From d73175a23e85b9a983fa06c723b98205e1d11c86 Mon Sep 17 00:00:00 2001
From: iris <iris@hyperhive>
Date: Sat, 23 May 2026 02:19:14 +0200
Subject: [PATCH] harness: keep retrying web-UI bind on AddrInUse
MIME-Version: 1.0
Content-Type: text/plain; charset=UTF-8
Content-Transfer-Encoding: 8bit

The retry was capped at 12 attempts (~20s of exponential backoff
capped at 2s). Two back-to-back nspawn restarts in #324 left the
previous socket holding the port longer than that budget; once the
cap fired, the web-UI task returned an error and silently died for
the rest of the process lifetime — the agent kept running fine
otherwise (MCP, turn loop), but the operator's dashboard click
hit nothing.

Genuine port collisions are preflighted host-side
(lifecycle::{spawn,rebuild}) and surfaced as a port-conflict banner,
so at this layer a persistent AddrInUse always reflects a
recoverable stale socket.
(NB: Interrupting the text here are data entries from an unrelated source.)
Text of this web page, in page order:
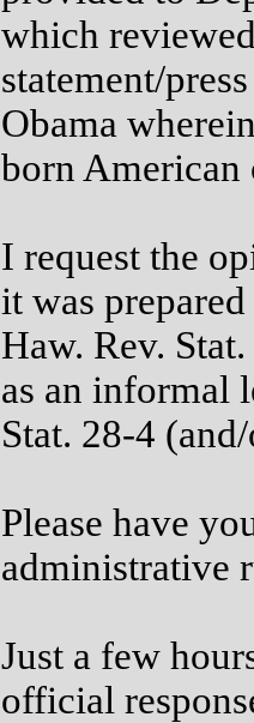
which
statement/
Obama
born American
I request the
it was
Haw. Rev.
as an informal
Stat. 28-4
Please have
administrative
Just a few
official
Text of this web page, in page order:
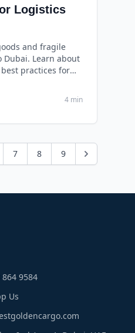
Logistics
and fragile
Dubai. Learn about
practices for
4 min
7 8 9
9584
Us
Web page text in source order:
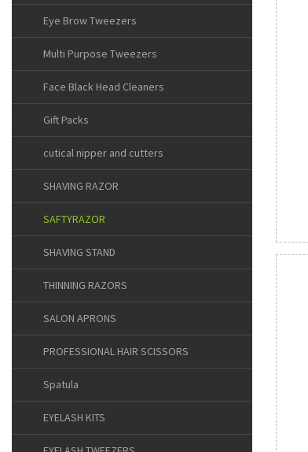
Eye Brow Tweezers
Multi Purpose Tweezers
Face Black Head Cleaners
Gift Packs
cutical nipper and cutters
SHAVING RAZOR
SAFTYRAZOR
SHAVING STAND
THINNING RAZORS
SALON APRONS
PROFESSIONAL HAIR SCISSORS
Spatula
EYELASH KITS

Drop the cap, keep retrying forever with
the same 2s-capped backoff. WARN for the first dozen attempts so a
normal restart-race is visible; INFO after that to avoid spamming
the journal during a long stale-socket hold. Logs a one-line INFO
on success when we did have to retry, so post-mortems can find the
attempt count.

Closes #324.
---
 hive-ag3nt/src/web_ui.rs | 51 +++++++++++++++++++++++++++++++---------
 1 file changed, 40 insertions(+), 11 deletions(-)
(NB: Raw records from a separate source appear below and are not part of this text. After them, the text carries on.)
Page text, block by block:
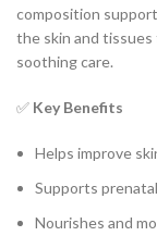
composition
the skin and
soothing care.
✅ Key Benefits
Helps improve
Supports
Nourishes and

diff --git a/hive-ag3nt/src/web_ui.rs b/hive-ag3nt/src/web_ui.rs
index fde54d3..3868c82 100644
--- a/hive-ag3nt/src/web_ui.rs
+++ b/hive-ag3nt/src/web_ui.rs
@@ -135,22 +135,51 @@ pub async fn serve(
 // ---------------------------------------------------------------------------
 
 /// Bind a TCP listener with `SO_REUSEADDR` set, retrying on
-/// `AddrInUse` for up to ~20s. nspawn restarts can race the previous
-/// harness's socket release; `SO_REUSEADDR` lets us reclaim a port
-/// still in `TIME_WAIT` from a clean previous exit, and the retry
-/// covers the case where the previous process is genuinely still
-/// alive (systemd restart-delay overlap).
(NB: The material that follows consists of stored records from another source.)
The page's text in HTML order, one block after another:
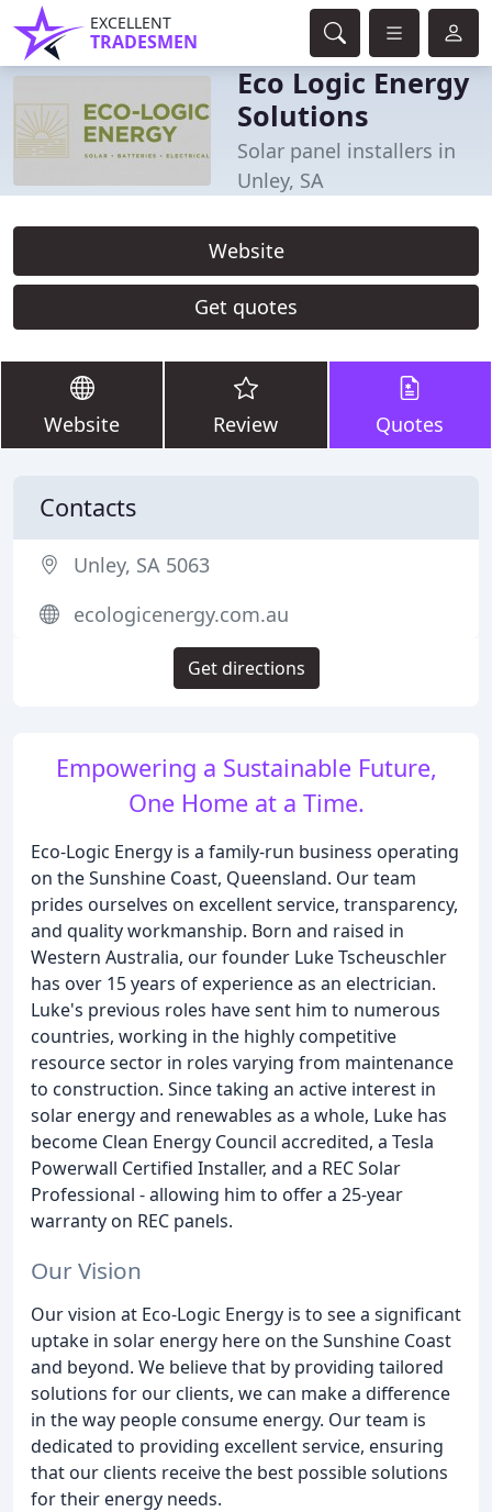
EXCELLENT
TRADESMEN
Eco Logic Energy
Solutions
Solar panel installers in
Unley, SA
Website
Get quotes
Website Review Quotes
Empowering a Sustainable Future,
One Home at a Time.
Eco-Logic Energy is a family-run business operating
on the Sunshine Coast, Queensland. Our team
prides ourselves on excellent service, transparency,
and quality workmanship. Born and raised in
Western Australia, our founder Luke Tscheuschler
has over 15 years of experience as an electrician.
Luke's previous roles have sent him to numerous
countries, working in the highly competitive
resource sector in roles varying from maintenance
to construction. Since taking an active interest in
solar energy and renewables as a whole, Luke has
become Clean Energy Council accredited, a Tesla
Powerwall Certified Installer, and a REC Solar
Professional - allowing him to offer a 25-year
warranty on REC panels.
Our Vision
Our vision at Eco-Logic Energy is to see a significant
uptake in solar energy here on the Sunshine Coast
and beyond. We believe that by providing tailored
solutions for our clients, we can make a difference
in the way people consume energy. Our team is
dedicated to providing excellent service, ensuring
that our clients receive the best possible solutions
for their energy needs.
Contacts
Unley, SA 5063
ecologicenergy.com.au
Get directions

+/// `AddrInUse` indefinitely with exponential backoff capped at 2s.
+/// nspawn restarts can race the previous harness's socket release;
+/// `SO_REUSEADDR` lets us reclaim a port still in `TIME_WAIT` from a
+/// clean previous exit, and the retry covers the case where the
+/// previous process is genuinely still alive (systemd restart-delay
+/// overlap).
+///
+/// The retry has no attempt cap: capping was the proximate cause of
+/// issue #324 — two back-to-back restarts left the previous socket
+/// holding the port for longer than the ~20s the old 12-attempt
+/// budget allowed, and the harness silently lost its web UI for the
+/// rest of the process lifetime. Genuine port collisions are
+/// preflighted host-side (`lifecycle::{spawn,rebuild}`) and surfaced
+/// on the dashboard as a banner, so at this layer a persistent
+/// `AddrInUse` always reflects a recoverable stale socket — retrying
+/// forever is the safe choice. The first attempts log at WARN; once
+/// we cross attempt 12 the level drops to INFO so a long stale
+/// socket doesn't flood the journal.
 async fn bind_with_retry(addr: SocketAddr, label: &str) -> Result<tokio::net::TcpListener> {
     let mut delay_ms = 250u64;
     let mut attempts = 0u32;
     loop {
         match try_bind(addr) {
-            Ok(l) => return Ok(l),
-            Err(e) if e.kind() == std::io::ErrorKind::AddrInUse && attempts < 12 => {
-                tracing::warn!(
-                    %addr, attempt = attempts + 1,
-                    "{label}: AddrInUse, retrying in {delay_ms}ms"
-                );
+            Ok(l) => {
+                if attempts > 0 {
+                    tracing::info!(
+                        %addr, attempts,
+                        "{label}: bind succeeded after retry"
+                    );
+                }
+                return Ok(l);
+            }
+            Err(e) if e.kind() == std::io::ErrorKind::AddrInUse => {
+                let attempt = attempts + 1;
+                if attempt <= 12 {
+                    tracing::warn!(
+                        %addr, attempt,
+                        "{label}: AddrInUse, retrying in {delay_ms}ms"
+                    );
+                } else {
+                    tracing::info!(
+                        %addr, attempt,
+                        "{label}: AddrInUse still holding, retrying in {delay_ms}ms"
+                    );
+                }
                 tokio::time::sleep(std::time::Duration::from_millis(delay_ms)).await;
                 attempts += 1;
                 delay_ms = (delay_ms * 2).min(2000);